First, he refused to recognize that Symbian is destroying Microsoft in the smart phone market by shifting the focus of the question to Nokia, RIM and Palm. Man, if Bill is holding up the Treo as any sort of example, you know he's out of the loop. Here's a great quote:

You also have down in the consumer space this idea that as you get camera features in and data browsing in it plays much more to our strengths. It's much more of a software device...

Actually, no, mobiles aren't software devices just yet. Though I fervently wish we were at the point where people bought mobile phones because of their ability to run certain applications, we won't be there for quite a while more - *especially in the consumer space*. In the business market this does apply somewhat (mostly just mail), but consumers want their phones to "just work" like iPods, and software to them isn't software as such, but added functionality like games or ringtones. You might say that Microsoft is taking the long view, but in the context of this interview I didn't see that. I saw it as Bill not really having a clear understanding of the consumer mobile market as it is now, or will be in the forseeable future. I mean reading the interview, it sounds like he wants your Mom to have to use her PC in order to get her mobile phone working! That's way out there.
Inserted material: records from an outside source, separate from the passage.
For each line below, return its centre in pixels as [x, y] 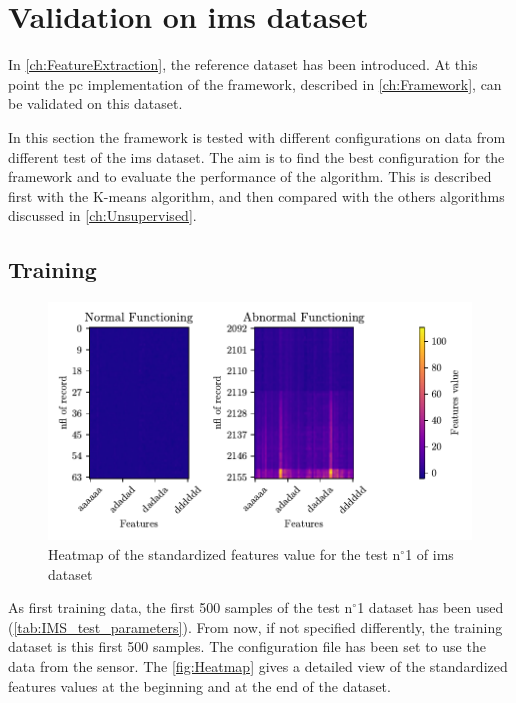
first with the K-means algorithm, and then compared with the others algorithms [256, 195]
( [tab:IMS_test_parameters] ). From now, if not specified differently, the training [255, 626]
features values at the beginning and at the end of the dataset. [199, 685]
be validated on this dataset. [95, 103]
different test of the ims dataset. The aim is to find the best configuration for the [256, 156]
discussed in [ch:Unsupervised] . [102, 215]
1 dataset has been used [430, 607]
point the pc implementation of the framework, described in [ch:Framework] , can [255, 83]

Another quote which made me think Bill was just making things up as he went along:

So we're just at the beginning of our mobile phone thing, because speech recognition, visual recognition, and data is just beginning to be a meaningful thing in terms of phone usage. Mail, yes. That's started. But data is just getting reasonably priced.

Wow, now *that* really is the long view. Mobility is in its infancy because speech and visual recognition isn't common? Yowza. I agree that data penetration could be a lot better (in the West at least) and that much more can be built on top of phones that have better connectivity, but I would put that in a much, much different category than speech and visual recognition.

Finally Peter just asked Gates outright the main question: "Is the goal to have a Windows Mobile phone in every pocket just like the goal is to have a Windows PC on every desk?" Bill's answer was less than inspiring if you're a Microsoft fan, and quite amusing for the rest of us. The answer should have been something along the lines of, "Yes of course. We feel that our mobile operating system empowers users like no other mobile platform, and we want to provide that power to as many people as possible. To get there we need to make smart phones easy to use and accessible to everyone, yet have the ability to extend their capabilities through our software platforms - both on the handset and on the server - so that the most advanced business user can get the maximum value from their mobile as well. It will be a while before consumers realize the power of their mobile phones, but we feel that eventually the market will shift en-masse to our vision of the future."

But he didn't say that, did he? What he did say was this:

Well there'll always be tons of operating systems. There'll always be tons of software stacks in mobile phones. We're trying to make the best software we can and we have no shortage of ideas where we can make that phone way better than it is today.

Too bad he didn't want to bother sharing any of those great ideas, hey? My bet is they really don't have any because they don't really get it (or at least their Chairman doesn't). This a good thing. It gives the rest of us just a little more breathing room until Microsoft actually does get it.